Mouse adipocytes express dozens of GPCRs [35, 36]. Many studies have focused on the pharmacology and physiology of the G_s-coupled β₃-adrenergic receptor (β₃-AR), since this receptor subtype is the predominant adrenergic receptor subtype expressed by mouse adipocytes and efficiently stimulates adrenergic agonist-mediated BAT activity [33, 37]. Pydi et al. [34] demonstrated that signaling via adipocyte β₃-ARs was increased in adipocytes lacking βarr2 (Figure 2A), suggesting that enhanced activity of adipocyte β₃-ARs is responsible for the metabolic improvement observed with HFD adipo-βarr2-KO mice.

Figure 2.

Canonical functions of βarr2 in mouse adipocytes and hepatocytes. A) Adipocytes. In white adipocytes from wild type mice, βarr2 is involved in terminating β3-AR signaling by interacting with activated β3-ARs and promoting receptor internalization. In white adipocytes lacking βarr2, this inhibitory regulation of β3-AR function is absent, resulting in enhanced β3-AR-mediated cellular effects [34]. B) Hepatocytes. In hepatocytes from wild type mice, βarr2 acts as a negative regulator of glucagon receptor (GCGR) signaling. In βarr2-deficient hepatocytes, GCGR signaling is no longer subject to inhibition by βarr2, leading to enhanced glucose output [49]. AC, adenyl cyclase; FFA, free fatty acids; NE, norepinephrine; PKA; protein kinase A.

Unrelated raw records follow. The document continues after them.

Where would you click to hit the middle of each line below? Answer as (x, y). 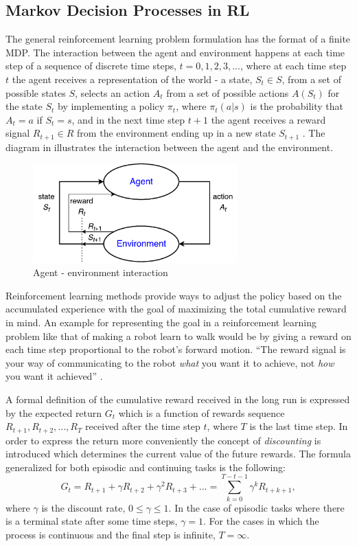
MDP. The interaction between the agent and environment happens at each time (175, 52)
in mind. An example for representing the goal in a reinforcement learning (161, 322)
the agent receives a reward (268, 119)
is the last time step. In (299, 426)
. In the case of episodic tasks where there (256, 507)
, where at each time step (293, 66)
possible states (36, 92)
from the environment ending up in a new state (176, 133)
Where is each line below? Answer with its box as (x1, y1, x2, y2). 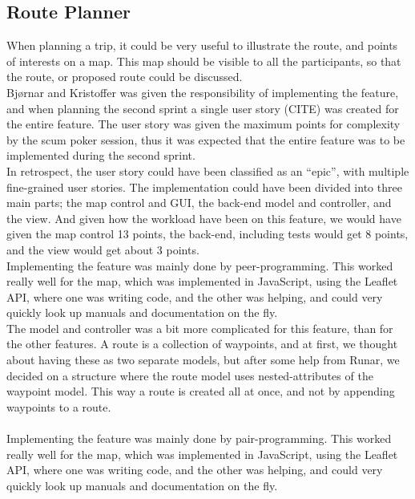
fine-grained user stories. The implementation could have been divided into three (6, 178, 402, 195)
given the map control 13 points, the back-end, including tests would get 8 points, (6, 225, 409, 242)
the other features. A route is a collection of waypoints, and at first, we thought (6, 335, 398, 352)
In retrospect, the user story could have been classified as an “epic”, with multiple (6, 162, 409, 179)
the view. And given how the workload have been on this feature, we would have (6, 209, 401, 226)
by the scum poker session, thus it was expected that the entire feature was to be (6, 131, 405, 148)
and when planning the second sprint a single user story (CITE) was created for (6, 99, 399, 116)
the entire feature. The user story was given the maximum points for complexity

Pydi et al. [34] also showed that agonist-induced β3-AR internalization was abolished in cultured mouse adipocytes lacking βarr2 [34], suggesting that βarr2 acts as an inhibitor of β₃-AR function in mouse adipocytes (Figure 2A). Selective β₃-AR agonists are able to prevent or even reverse obesity and obesity-associated metabolic deficits in several animal models [25, 38, 39], raising the possibility that such drugs might prove useful for therapeutic purposes. Since βarr2 inhibits β₃-AR function in adipocytes, G protein-biased β₃-AR agonists are predicted to be endowed with increased efficacy and a longer duration of action.

In contrast to mouse adipocytes, human adipocytes preferentially express β₁- and β₂-ARs and only a small population of β₃-ARs [33, 37]. Treatment of human subjects with mirabegron, a β₃-AR-selective agonist, resulted in beneficial metabolic effects, including elevated basal metabolic rate, increased insulin sensitivity, and improved glucose tolerance [40–42]. However, the outcome of a recent study [43] suggested that mirabegron-mediated increases in BAT activity in humans are mediated primarily by β₂-ARs, due to the limited selectivity of mirabegron in vivo. Clearly, additional studies are needed to clarify these discrepant findings. In any case, the development of highly selective, G_s-biased β₃-AR agonists appears to be an attractive goal.

Hepatocytes

Hepatocytes play a central role in the control of whole body glucose and lipid metabolism. The metabolic functions carried out by hepatocytes are regulated by two major hormones released from pancreatic islet, insulin and glucagon [44]. The G_s-coupled glucagon receptor (GCGR) is abundantly expressed by hepatocytes [45]. Hormone-activated GCGRs trigger a cascade of cAMP/PKA-dependent events which ultimately promote gluconeogenesis and glycogen breakdown, thus triggering a pronounced increase in hepatic glucose production (HGP) [45, 46]. Interestingly, enhanced HGP due to unphysiologically high plasma glucagon levels is considered a hallmark of T2D [47, 48].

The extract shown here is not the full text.